Problem statement: Go through the records, and copy each line in which the string "events" is present.

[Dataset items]
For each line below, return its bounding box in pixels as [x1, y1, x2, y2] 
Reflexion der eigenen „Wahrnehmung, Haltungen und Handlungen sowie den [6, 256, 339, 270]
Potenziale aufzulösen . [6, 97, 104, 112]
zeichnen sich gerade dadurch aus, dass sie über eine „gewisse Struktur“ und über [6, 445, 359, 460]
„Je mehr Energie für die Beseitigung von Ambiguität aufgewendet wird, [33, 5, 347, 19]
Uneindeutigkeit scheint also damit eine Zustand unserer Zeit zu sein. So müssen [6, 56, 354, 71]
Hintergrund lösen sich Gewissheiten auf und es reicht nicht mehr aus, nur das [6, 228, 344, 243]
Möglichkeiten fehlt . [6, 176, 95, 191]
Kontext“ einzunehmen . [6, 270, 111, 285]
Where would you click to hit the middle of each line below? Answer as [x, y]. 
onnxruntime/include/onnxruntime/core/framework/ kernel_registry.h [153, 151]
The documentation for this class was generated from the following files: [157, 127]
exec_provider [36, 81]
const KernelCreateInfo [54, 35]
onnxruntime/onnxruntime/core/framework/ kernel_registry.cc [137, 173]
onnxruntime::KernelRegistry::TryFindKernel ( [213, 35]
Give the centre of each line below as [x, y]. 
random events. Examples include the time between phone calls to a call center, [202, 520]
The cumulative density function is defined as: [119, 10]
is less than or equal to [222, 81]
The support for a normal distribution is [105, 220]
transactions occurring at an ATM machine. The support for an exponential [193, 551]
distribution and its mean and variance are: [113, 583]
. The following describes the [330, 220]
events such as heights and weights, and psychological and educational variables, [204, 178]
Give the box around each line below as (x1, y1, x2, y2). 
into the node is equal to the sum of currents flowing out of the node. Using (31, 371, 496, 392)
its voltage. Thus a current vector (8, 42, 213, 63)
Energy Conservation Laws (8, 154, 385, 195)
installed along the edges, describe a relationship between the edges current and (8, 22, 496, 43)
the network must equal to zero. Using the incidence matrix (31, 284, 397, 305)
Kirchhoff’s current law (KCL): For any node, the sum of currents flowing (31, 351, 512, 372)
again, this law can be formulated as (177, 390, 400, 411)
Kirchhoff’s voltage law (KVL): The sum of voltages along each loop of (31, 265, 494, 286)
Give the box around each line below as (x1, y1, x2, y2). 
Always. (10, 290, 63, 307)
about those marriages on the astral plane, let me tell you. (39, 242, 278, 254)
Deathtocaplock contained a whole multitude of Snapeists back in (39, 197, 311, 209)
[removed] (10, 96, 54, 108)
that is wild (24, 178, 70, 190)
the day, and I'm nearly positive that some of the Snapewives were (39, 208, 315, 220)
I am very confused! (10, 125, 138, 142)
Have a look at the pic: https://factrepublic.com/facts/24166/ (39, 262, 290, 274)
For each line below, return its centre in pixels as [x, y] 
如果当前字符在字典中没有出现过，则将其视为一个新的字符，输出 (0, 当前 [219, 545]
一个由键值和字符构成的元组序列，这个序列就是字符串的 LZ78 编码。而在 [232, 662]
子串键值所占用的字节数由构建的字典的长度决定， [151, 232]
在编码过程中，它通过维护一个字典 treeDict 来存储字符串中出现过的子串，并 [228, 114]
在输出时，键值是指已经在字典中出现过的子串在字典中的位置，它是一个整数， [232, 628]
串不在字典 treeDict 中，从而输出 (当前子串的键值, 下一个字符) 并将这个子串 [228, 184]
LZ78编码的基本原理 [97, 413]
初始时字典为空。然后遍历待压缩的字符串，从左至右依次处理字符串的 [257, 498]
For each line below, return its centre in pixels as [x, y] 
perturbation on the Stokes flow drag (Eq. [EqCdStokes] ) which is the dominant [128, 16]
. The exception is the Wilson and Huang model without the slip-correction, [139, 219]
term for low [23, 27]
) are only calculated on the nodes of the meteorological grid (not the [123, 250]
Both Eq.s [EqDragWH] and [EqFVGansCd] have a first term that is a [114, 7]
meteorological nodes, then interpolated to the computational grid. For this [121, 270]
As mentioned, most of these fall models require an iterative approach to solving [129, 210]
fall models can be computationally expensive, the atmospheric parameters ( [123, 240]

--

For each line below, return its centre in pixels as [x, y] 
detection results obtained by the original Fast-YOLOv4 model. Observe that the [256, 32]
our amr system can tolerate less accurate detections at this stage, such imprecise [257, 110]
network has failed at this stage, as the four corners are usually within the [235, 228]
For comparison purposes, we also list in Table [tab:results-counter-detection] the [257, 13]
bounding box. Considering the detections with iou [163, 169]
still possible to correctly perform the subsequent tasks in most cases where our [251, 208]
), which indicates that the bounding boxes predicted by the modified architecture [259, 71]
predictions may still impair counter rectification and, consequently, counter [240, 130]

Written reply:
random events. Examples include the time between phone calls to a call center, [202, 520]
events such as heights and weights, and psychological and educational variables, [204, 178]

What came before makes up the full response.